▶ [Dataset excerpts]

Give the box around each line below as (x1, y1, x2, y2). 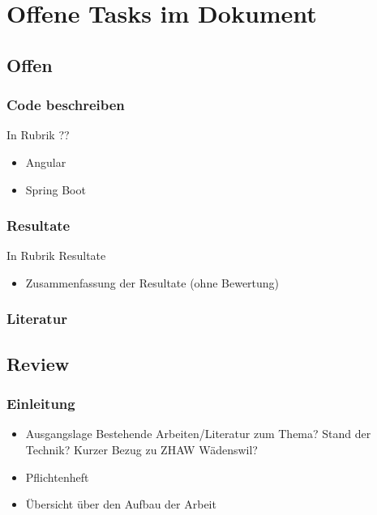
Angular (25, 153, 66, 170)
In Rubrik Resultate (6, 247, 106, 264)
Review (6, 351, 70, 376)
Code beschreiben (6, 95, 125, 115)
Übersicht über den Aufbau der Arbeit (25, 496, 216, 513)
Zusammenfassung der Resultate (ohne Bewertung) (25, 274, 280, 291)
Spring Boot (25, 181, 86, 198)
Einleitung (6, 394, 75, 414)
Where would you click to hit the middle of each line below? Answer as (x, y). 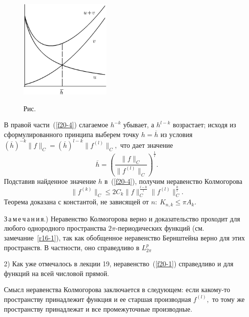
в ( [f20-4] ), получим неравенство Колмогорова (174, 181)
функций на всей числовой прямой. (57, 273)
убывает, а (139, 125)
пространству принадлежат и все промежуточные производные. (98, 308)
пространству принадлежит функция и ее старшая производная (98, 299)
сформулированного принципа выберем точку (72, 134)
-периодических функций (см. (160, 228)
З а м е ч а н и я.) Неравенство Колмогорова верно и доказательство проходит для (122, 218)
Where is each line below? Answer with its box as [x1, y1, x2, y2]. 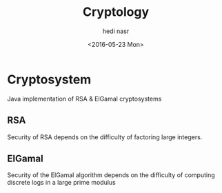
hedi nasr [102, 27, 130, 35]
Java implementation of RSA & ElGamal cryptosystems [7, 94, 162, 103]
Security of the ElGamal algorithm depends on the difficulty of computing [7, 171, 215, 179]
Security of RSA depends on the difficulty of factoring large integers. [7, 132, 203, 141]
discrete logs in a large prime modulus [7, 179, 116, 187]
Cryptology [82, 4, 150, 20]
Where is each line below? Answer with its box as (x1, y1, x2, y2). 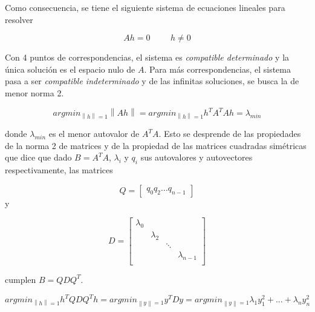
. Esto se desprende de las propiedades (158, 127, 301, 140)
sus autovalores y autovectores (140, 151, 253, 164)
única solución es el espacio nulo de (5, 62, 135, 75)
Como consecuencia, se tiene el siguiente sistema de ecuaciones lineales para (5, 1, 285, 13)
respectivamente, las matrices (5, 164, 113, 176)
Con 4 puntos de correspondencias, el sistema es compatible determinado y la (5, 51, 290, 64)
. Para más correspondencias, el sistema (144, 62, 291, 75)
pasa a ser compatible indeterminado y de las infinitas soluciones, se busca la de (5, 75, 299, 87)
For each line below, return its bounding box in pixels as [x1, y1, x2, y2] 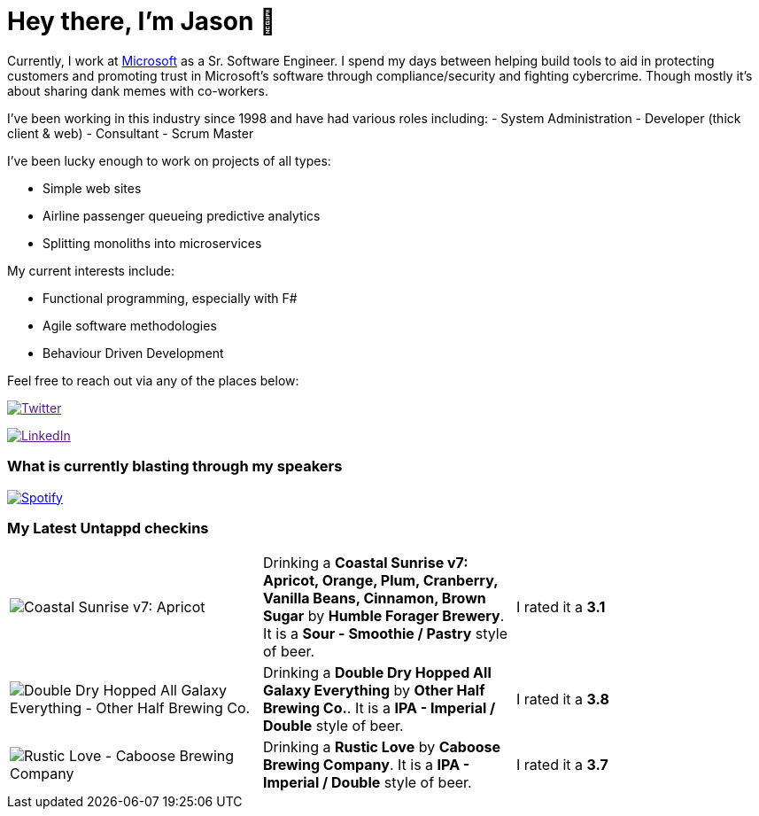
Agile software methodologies [43, 317, 217, 333]
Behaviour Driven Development [43, 345, 224, 361]
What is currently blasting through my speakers [7, 457, 343, 476]
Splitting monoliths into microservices [43, 235, 262, 251]
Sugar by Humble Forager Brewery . [262, 607, 505, 626]
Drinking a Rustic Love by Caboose [262, 738, 500, 757]
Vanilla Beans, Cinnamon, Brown [262, 589, 486, 608]
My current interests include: [7, 262, 174, 278]
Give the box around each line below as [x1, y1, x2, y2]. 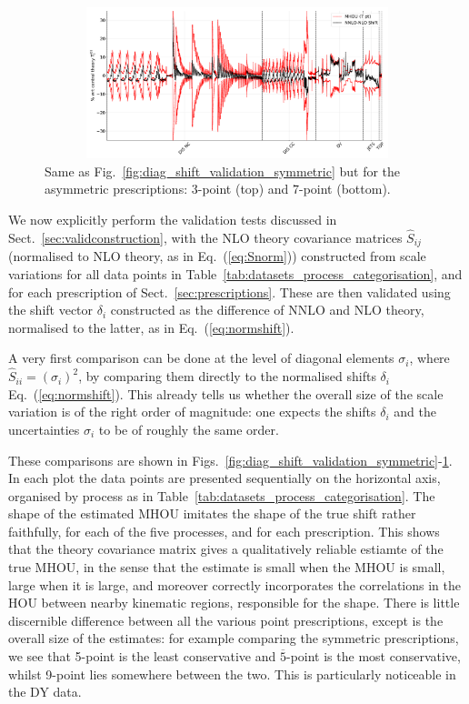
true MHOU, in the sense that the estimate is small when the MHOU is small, [8, 558, 445, 577]
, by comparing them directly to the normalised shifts [78, 367, 376, 386]
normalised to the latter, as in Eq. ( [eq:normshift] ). [8, 317, 294, 337]
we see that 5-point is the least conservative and [8, 647, 276, 666]
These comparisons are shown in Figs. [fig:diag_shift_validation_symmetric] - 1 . [8, 450, 453, 469]
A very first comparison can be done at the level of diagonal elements [8, 348, 394, 367]
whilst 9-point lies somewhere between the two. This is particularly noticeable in [8, 664, 456, 683]
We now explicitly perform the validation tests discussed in [8, 210, 337, 229]
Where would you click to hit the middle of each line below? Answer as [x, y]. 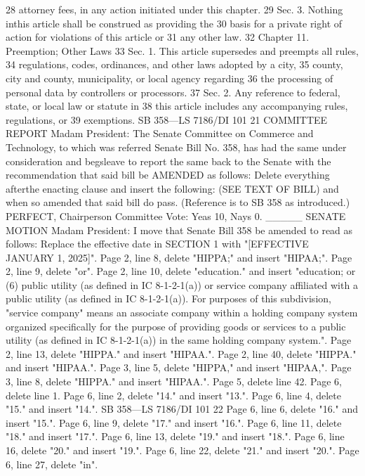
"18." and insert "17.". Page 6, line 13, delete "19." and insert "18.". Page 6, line [175, 436]
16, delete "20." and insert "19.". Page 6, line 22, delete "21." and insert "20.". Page [182, 450]
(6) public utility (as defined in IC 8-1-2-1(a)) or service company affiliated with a [182, 284]
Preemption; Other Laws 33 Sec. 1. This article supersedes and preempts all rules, [182, 50]
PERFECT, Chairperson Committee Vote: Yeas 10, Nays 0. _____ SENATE [176, 216]
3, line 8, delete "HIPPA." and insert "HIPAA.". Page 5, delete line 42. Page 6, [174, 381]
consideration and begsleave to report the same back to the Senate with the [168, 161]
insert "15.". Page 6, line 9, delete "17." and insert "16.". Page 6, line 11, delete [174, 422]
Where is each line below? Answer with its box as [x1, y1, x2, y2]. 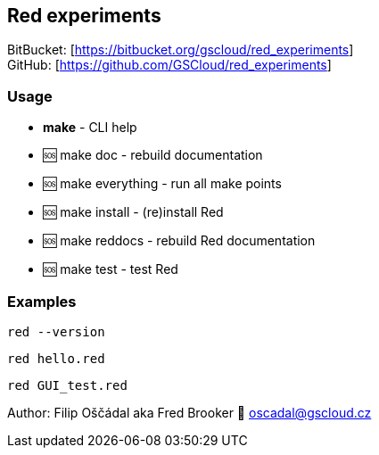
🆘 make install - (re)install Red [43, 204, 224, 220]
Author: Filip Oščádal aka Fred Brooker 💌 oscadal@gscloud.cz [7, 404, 372, 420]
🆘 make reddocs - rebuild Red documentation [43, 233, 316, 249]
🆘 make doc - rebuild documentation [43, 147, 263, 163]
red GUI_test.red [7, 377, 128, 393]
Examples [7, 292, 77, 310]
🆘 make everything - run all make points [43, 176, 282, 192]
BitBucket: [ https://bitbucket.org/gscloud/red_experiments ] [7, 42, 354, 58]
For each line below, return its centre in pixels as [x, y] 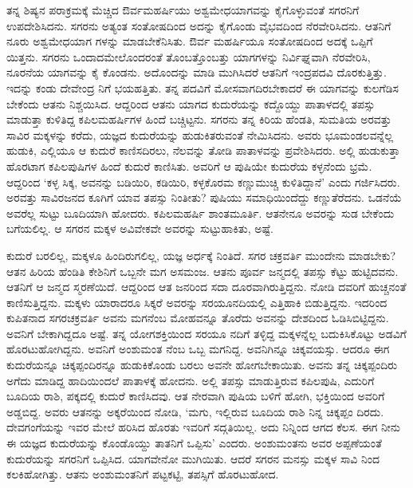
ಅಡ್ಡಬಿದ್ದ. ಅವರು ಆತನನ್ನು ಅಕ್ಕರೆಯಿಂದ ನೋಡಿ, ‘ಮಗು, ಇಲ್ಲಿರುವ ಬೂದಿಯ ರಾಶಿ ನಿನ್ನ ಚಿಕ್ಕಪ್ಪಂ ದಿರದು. [195, 411]
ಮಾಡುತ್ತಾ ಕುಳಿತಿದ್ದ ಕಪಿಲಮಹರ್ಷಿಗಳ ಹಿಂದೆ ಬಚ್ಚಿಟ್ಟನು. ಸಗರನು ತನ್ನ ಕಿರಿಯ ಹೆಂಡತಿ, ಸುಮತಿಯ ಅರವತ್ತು [199, 119]
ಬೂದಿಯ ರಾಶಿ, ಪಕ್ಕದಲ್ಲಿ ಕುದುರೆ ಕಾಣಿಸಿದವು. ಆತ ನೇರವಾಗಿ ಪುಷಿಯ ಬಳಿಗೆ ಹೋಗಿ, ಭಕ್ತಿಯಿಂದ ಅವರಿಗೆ [196, 396]
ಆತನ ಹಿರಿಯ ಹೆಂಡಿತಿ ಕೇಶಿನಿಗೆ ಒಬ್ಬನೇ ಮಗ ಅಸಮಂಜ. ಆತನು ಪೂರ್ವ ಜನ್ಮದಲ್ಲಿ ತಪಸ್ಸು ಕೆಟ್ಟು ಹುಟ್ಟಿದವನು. [203, 271]
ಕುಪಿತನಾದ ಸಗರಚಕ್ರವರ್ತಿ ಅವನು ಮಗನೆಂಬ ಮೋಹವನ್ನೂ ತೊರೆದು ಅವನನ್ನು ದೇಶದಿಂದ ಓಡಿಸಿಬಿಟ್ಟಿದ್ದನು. [198, 318]
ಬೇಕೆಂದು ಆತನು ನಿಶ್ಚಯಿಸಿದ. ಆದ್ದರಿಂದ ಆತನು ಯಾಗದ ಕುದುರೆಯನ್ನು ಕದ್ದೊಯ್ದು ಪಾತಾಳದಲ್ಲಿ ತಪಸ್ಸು [191, 103]
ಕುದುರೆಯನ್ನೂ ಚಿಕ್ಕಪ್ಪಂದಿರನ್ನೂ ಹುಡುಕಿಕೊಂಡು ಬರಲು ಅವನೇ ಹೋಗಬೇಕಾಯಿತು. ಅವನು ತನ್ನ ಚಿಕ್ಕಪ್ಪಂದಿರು [202, 365]
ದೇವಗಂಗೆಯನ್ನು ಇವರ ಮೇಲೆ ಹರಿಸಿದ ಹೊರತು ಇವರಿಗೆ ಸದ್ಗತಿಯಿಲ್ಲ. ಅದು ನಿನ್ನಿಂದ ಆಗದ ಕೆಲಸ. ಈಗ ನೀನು [204, 427]
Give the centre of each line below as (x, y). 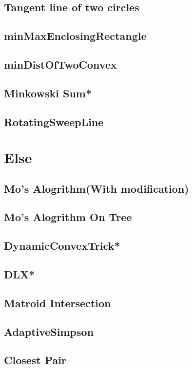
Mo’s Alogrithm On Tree (68, 217)
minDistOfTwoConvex (60, 64)
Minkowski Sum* (48, 93)
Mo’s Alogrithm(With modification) (96, 188)
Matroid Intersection (58, 303)
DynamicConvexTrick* (62, 246)
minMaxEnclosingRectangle (75, 36)
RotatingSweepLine (54, 121)
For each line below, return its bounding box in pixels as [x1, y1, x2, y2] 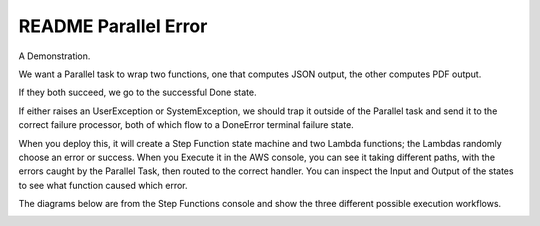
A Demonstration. [18, 50, 91, 62]
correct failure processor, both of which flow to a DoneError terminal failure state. [18, 119, 354, 131]
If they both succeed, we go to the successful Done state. [18, 86, 257, 99]
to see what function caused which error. [18, 179, 189, 191]
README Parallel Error [18, 15, 208, 37]
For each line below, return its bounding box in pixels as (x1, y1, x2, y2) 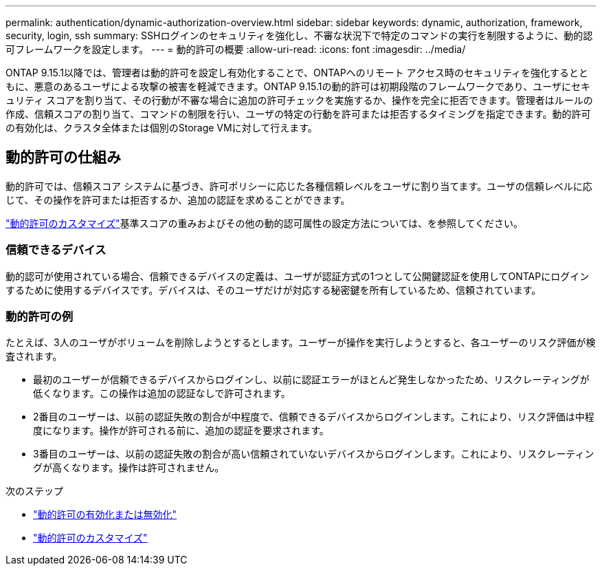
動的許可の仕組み (5, 149, 121, 166)
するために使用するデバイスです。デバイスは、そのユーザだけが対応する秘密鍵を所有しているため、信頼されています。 (5, 283, 542, 296)
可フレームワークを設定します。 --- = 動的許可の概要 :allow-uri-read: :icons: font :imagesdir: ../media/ (5, 43, 466, 55)
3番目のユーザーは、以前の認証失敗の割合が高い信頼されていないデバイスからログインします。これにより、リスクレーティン (33, 448, 594, 460)
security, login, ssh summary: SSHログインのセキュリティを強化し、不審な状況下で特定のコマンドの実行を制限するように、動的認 (5, 30, 593, 41)
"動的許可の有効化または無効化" (33, 508, 177, 521)
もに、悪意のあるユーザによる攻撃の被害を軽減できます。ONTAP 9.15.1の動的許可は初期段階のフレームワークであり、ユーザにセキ (5, 80, 591, 92)
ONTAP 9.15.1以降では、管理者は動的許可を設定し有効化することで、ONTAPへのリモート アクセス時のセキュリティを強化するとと (5, 67, 589, 78)
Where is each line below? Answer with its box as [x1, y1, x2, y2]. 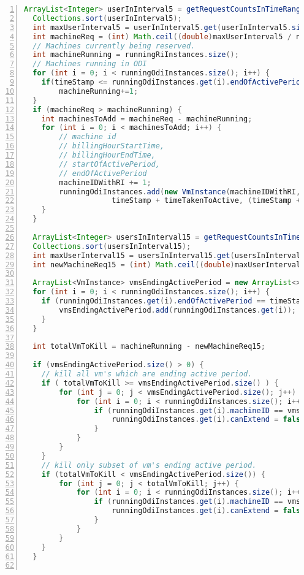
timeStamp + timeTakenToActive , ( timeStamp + [112, 196, 301, 205]
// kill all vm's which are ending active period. [41, 370, 253, 378]
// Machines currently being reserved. [32, 41, 196, 50]
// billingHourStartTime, [59, 142, 165, 151]
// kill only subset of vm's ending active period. [41, 460, 257, 470]
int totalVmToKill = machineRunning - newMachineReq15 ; [32, 342, 265, 351]
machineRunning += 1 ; [59, 86, 139, 96]
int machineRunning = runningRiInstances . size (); [32, 50, 239, 59]
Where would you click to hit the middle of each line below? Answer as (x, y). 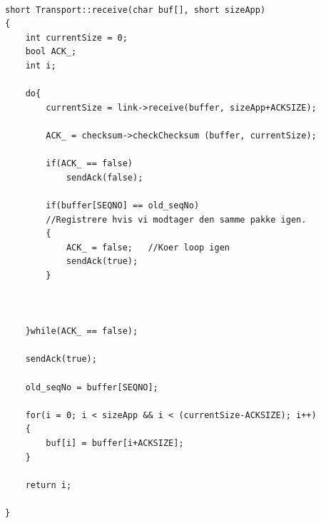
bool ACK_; (51, 52)
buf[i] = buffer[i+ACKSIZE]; (115, 443)
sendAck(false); (105, 177)
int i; (41, 65)
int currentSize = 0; (76, 37)
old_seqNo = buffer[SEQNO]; (92, 387)
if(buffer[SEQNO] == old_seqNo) (123, 205)
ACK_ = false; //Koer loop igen (148, 247)
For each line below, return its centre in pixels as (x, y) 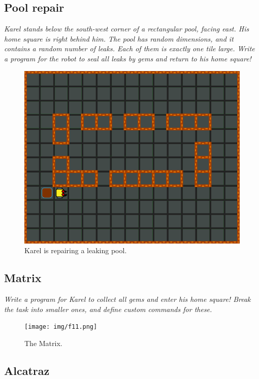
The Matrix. (43, 343)
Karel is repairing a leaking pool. (76, 250)
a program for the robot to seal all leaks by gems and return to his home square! (128, 58)
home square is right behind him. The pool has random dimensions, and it (119, 38)
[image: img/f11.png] (61, 327)
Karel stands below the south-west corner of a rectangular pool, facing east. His (127, 29)
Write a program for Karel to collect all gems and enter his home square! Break (127, 299)
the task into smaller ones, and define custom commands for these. (108, 309)
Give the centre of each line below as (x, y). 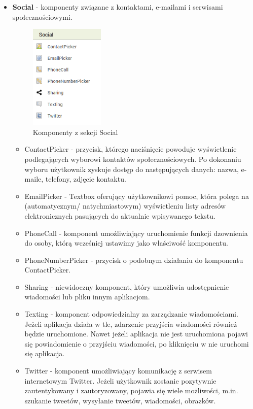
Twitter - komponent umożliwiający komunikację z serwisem (118, 371)
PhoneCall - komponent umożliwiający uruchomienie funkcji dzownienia (136, 233)
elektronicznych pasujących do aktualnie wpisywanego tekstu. (120, 215)
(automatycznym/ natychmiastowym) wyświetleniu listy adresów (125, 206)
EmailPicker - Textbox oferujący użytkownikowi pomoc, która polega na (137, 196)
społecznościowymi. (42, 16)
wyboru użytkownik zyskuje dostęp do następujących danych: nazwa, (132, 169)
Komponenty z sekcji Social (75, 132)
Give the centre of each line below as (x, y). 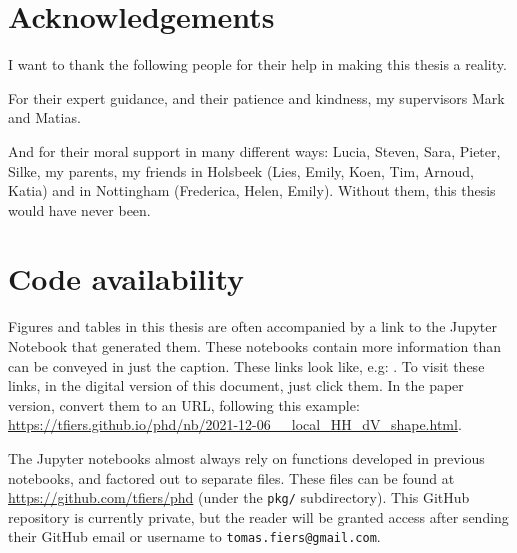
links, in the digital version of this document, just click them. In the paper (236, 385)
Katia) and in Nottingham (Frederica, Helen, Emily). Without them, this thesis (252, 190)
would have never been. (79, 209)
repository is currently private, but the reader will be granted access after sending (258, 516)
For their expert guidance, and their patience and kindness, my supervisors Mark (256, 97)
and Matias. (44, 117)
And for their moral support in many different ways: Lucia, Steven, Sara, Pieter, (254, 150)
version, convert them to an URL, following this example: (184, 404)
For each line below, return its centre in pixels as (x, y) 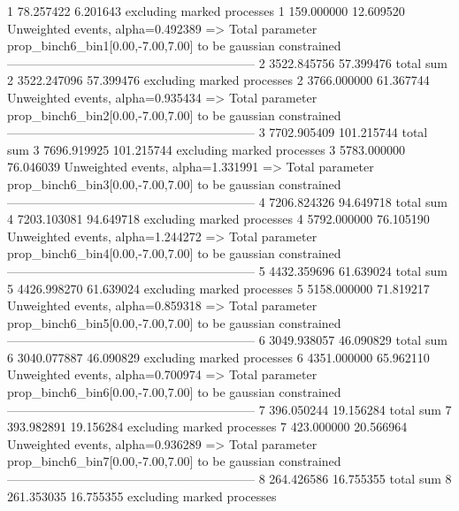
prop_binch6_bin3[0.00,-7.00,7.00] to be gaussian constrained (174, 183)
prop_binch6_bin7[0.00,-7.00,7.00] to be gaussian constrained (174, 461)
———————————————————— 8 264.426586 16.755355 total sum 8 (229, 479)
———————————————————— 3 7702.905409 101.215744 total (218, 132)
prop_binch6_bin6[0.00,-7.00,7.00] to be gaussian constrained (174, 392)
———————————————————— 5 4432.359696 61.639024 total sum (227, 270)
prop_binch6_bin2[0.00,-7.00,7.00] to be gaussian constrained (174, 114)
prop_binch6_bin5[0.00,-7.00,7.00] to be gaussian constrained (174, 322)
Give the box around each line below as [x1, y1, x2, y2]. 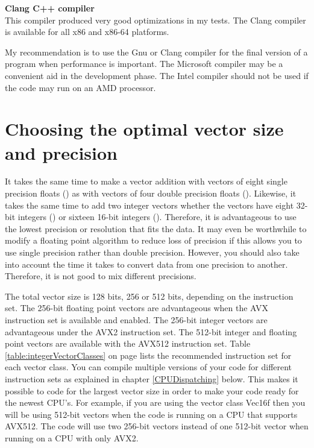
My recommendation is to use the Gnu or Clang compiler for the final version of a [5, 45, 308, 58]
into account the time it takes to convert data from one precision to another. [5, 257, 288, 270]
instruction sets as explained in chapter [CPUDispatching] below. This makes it [5, 372, 298, 385]
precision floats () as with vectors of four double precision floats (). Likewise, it [5, 187, 297, 200]
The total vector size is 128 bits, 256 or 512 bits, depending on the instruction [5, 289, 294, 302]
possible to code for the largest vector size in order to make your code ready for [5, 384, 299, 397]
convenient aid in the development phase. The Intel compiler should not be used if [5, 69, 309, 81]
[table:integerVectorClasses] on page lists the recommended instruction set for [5, 349, 292, 361]
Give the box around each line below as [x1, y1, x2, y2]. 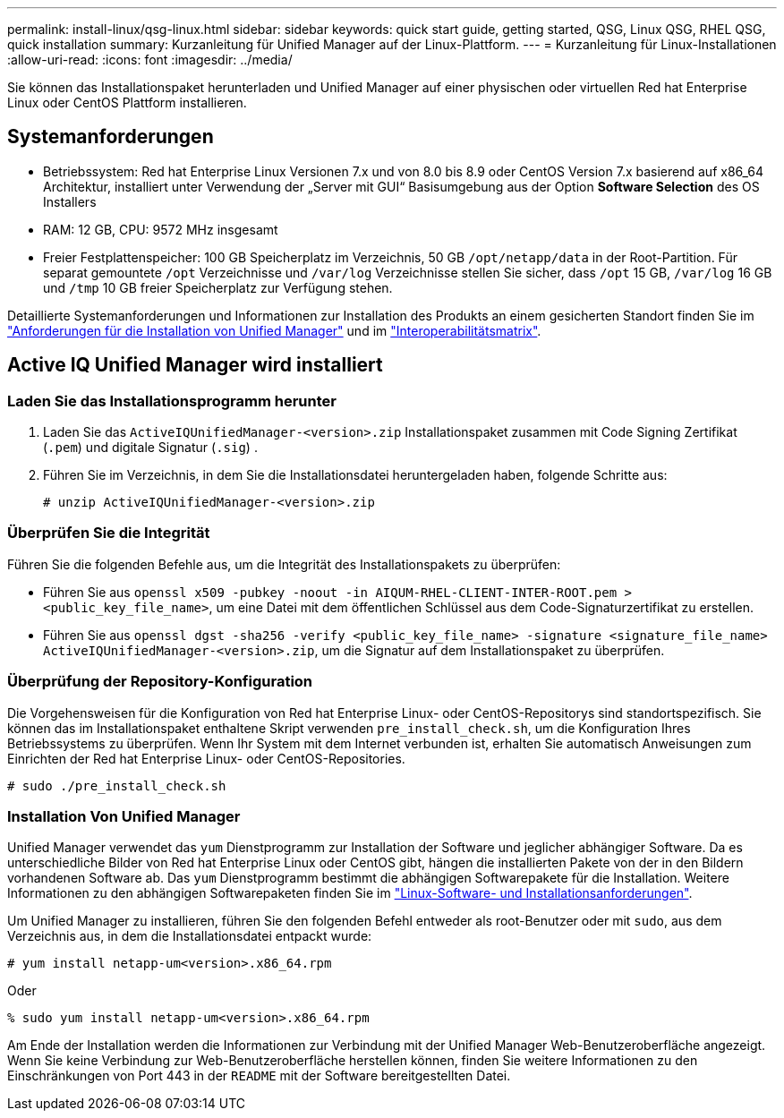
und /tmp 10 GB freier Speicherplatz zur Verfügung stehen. [43, 279, 393, 295]
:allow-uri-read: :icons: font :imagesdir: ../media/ [7, 52, 293, 67]
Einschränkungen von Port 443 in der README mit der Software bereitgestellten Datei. [7, 1068, 511, 1084]
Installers [43, 193, 97, 209]
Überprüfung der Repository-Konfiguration [7, 672, 313, 691]
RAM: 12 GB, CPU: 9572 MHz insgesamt [43, 221, 278, 237]
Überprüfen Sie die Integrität [7, 524, 210, 542]
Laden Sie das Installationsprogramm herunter [7, 391, 337, 410]
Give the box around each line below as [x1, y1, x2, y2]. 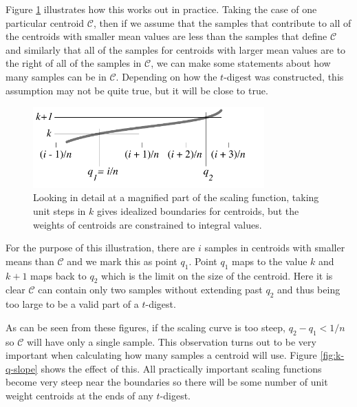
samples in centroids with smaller [204, 240, 345, 255]
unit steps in [33, 203, 86, 218]
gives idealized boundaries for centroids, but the [97, 203, 299, 218]
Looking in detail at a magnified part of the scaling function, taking [33, 190, 319, 205]
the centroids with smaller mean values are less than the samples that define [6, 29, 327, 43]
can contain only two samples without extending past [38, 282, 263, 297]
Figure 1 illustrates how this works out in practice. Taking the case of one [6, 2, 317, 16]
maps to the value [232, 253, 307, 268]

▶ [Task goal] Go through the data and show every line where "version" occurs.

▶ [Response area]
links, in the digital version of this document, just click them. In the paper (236, 385)
version, convert them to an URL, following this example: (184, 404)
My recommendation is to use the Gnu or Clang compiler for the final version of a [5, 45, 308, 58]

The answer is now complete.